We did it with a couple of sequences and it generated a style that
I thought was in the spirit of the band. There was an irreverence
about getting any old piece of shit, sticking it in and creating
a spark that appealed to me."
Temple
likens the process to beach-combing: "It was a lot of fun creating
the film out of editing and found objects. We improvised a lot:
you didn't know where you were going; you would have one sequence
that worked and then you'd have to get the next one and try to tell
the story."
The
decision to put the two archives together obviously dictated the
final direction Temple took with the project. Convinced from the
outset that The Filth should be a movie rather than simply
a performance-based video, Temple was determined that the process
of "breathing life into dead bits of molding celluloid" meant he
didn't have to make "a ghastly rock-u-mentary with old rock-stars
in make-up and armchairs".
"The
Sex Pistols stuff was molding away in cans destined never to see
the light of day and a lot of the footage was mute," explains the
director. "We had to sync it up and play around with it to be able
to use it. I wanted to try and say something not just about what
The Pistols meant at the time but the difference between that time
and now, and how in some ways they were responsible for changing
things."
One
of the primary goals was to have the audience come out of cinemas
feeling as if they'd just been totally immersed in mid-70s England.

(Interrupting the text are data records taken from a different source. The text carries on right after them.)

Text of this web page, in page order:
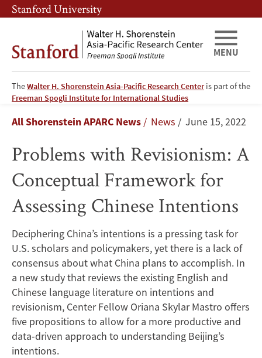
Skip
to
content
Skip
to
navigation
Stanford University
TheWalter H. Shorenstein Asia-Pacific Research Centeris part of the
Freeman Spogli Institute for International Studies
MENU
Problems
with
Revisionism:
A
Conceptual
Framework
for
Assessing
Chinese
Intentions
Breadcrumb
All Shorenstein APARC News News June 15, 2022
Problems with Revisionism: A
Conceptual Framework for
Assessing Chinese Intentions
Deciphering China’s intentions is a pressing task for
U.S. scholars and policymakers, yet there is a lack of
consensus about what China plans to accomplish. In
a new study that reviews the existing English and
Chinese language literature on intentions and
revisionism, Center Fellow Oriana Skylar Mastro offers
five propositions to allow for a more productive and
data-driven approach to understanding Beijing’s
intentions.
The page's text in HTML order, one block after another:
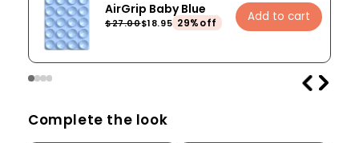
AirGrip Baby Blue
$27.00$18.95 29%off Add to cart
Complete the look
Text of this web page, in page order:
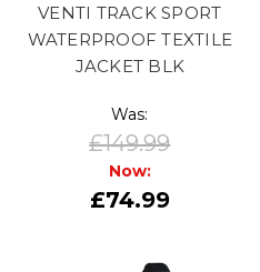
VENTI TRACK SPORT
WATERPROOF TEXTILE
JACKET BLK
Was:
£149.99
Now:
£74.99
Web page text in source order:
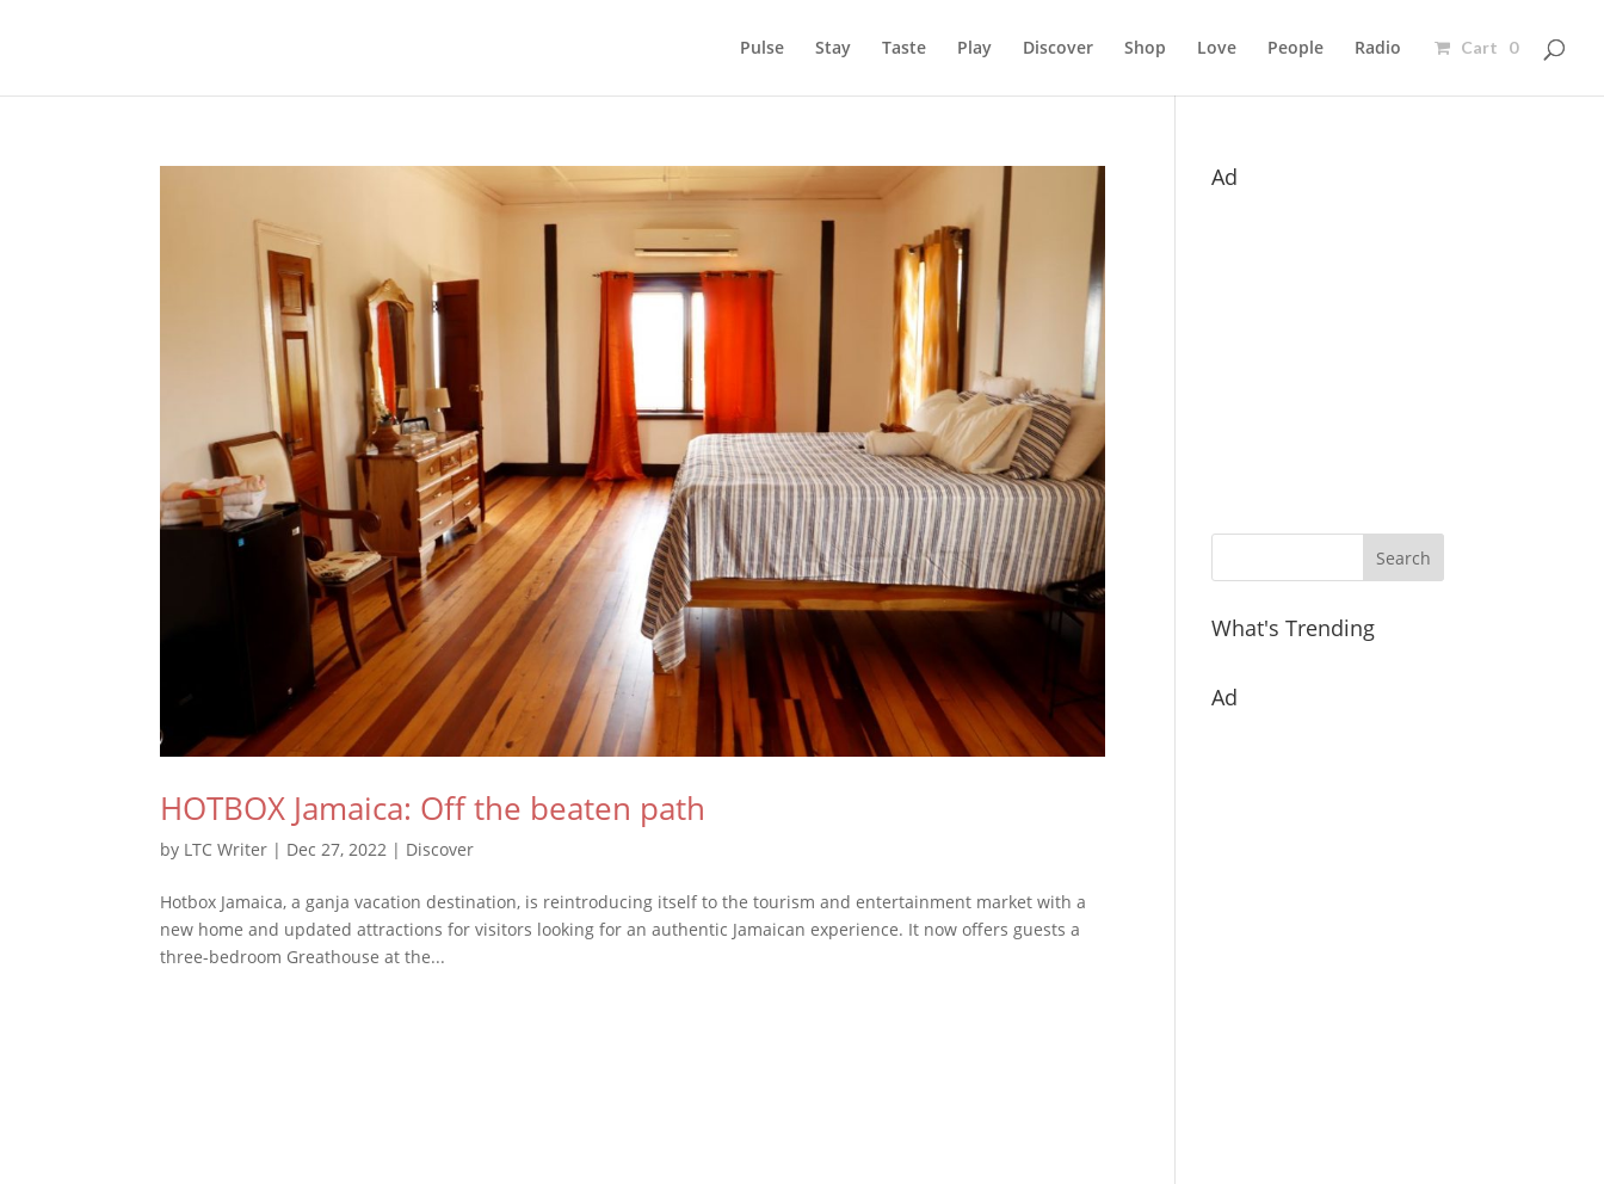
Pulse Stay Taste Play Discover Shop Love People Radio Cart 0
HOTBOX Jamaica: Off the beaten path
by LTC Writer | Dec 27, 2022 | Discover
Hotbox Jamaica, a ganja vacation destination, is reintroducing itself to the tourism and entertainment market with a
new home and updated attractions for visitors looking for an authentic Jamaican experience. It now offers guests a
three-bedroom Greathouse at the...
Ad
What's Trending
Ad
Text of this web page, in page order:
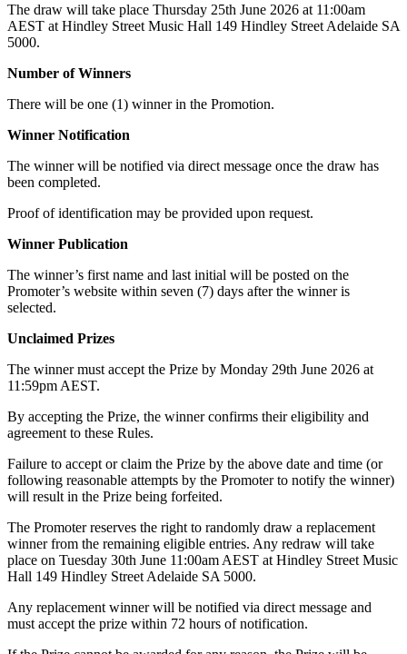
The draw will take place Thursday 25th June 2026 at 11:00am
AEST at Hindley Street Music Hall 149 Hindley Street Adelaide SA
5000.
Number of Winners
There will be one (1) winner in the Promotion.
Winner Notification
The winner will be notified via direct message once the draw has
been completed.
Proof of identification may be provided upon request.
Winner Publication
The winner’s first name and last initial will be posted on the
Promoter’s website within seven (7) days after the winner is
selected.
Unclaimed Prizes
The winner must accept the Prize by Monday 29th June 2026 at
11:59pm AEST.
By accepting the Prize, the winner confirms their eligibility and
agreement to these Rules.
Failure to accept or claim the Prize by the above date and time (or
following reasonable attempts by the Promoter to notify the winner)
will result in the Prize being forfeited.
The Promoter reserves the right to randomly draw a replacement
winner from the remaining eligible entries. Any redraw will take
place on Tuesday 30th June 11:00am AEST at Hindley Street Music
Hall 149 Hindley Street Adelaide SA 5000.
Any replacement winner will be notified via direct message and
must accept the prize within 72 hours of notification.

Says Gardner: "The majority of the people who will see it were not
part of the punk movement. They will be going to see what all the
fuss was about. The idea behind making the film this way is to transport
people back to the time, so they can relate to what the band are
talking about."
"That's
why we shot the interviews with the band in silhouette," explains
Amanda Temple. "We didn't want the audience to be taken away from
the extraordinary energy and purity the Pistols had. A lot of what
this band was about was being young: and being angry about their
prospects for the future."
Another
challenge was to show that punk music was born out of horribly oppressive
economic, social and cultural conditions in England in the early
70s. "The Pistols made headlines around the world, but
the rest of the world was not experiencing the same things that
England was experiencing," says Gardner. "So when punk came to America
and American bands began copying the Sex Pistols the anger was manufactured.
One of the important things about the film is that it helps people
to understand that the creation of the Pistols was as much to do
with politics and economics as it was music.
4)
THE INTERVIEWS
By
September 1998, Temple and Howie had emptied the vault and telecined
its contents onto video. Two months later, they had a very loose
four-hour cut from the vault footage and Temple's home-video archive.
The next step was to shoot the material for the film's backbone:
the interviews with the original band members. "Steve Jones and
John Lydon don't really talk to each other," explains Amanda Temple,
who went with Julien to Los Angeles, where the band members now
live, to do the interviews, "so it was very much a case of interviewing
everybody separately and overlapping the stories later."
The
intimacy of one-to-one interviews meant that the band members were
freed up to tell their particular side of the story. "It's why in
a way the band has been so supportive of the film," continues the
producer." Steve has said things that he's never said to John's
face, and John has said things that Steve has never heard him say.
I think it's been quite a healing process for them, a real catharsis."
Back
in London, the interviews - including eight hours with Lydon - were
transcribed and choice cuts selected. A vital part of the puzzle
was giving Sid Vicious, who died in 1979, a voice. Among the vault
footage was an interview Julien had done with Sid in Hyde Park the
year before his death. " Julien wanted each of the band members
to have an identity," explains Amanda. "When we saw the interview
with Sid we knew he would have a voice, which was very important.
What's wonderful about that footage is that Sid is so surprisingly
articulate and reflective, and so funny. Everybody just thinks
that he was a schmuck but he had a razor-sharp wit."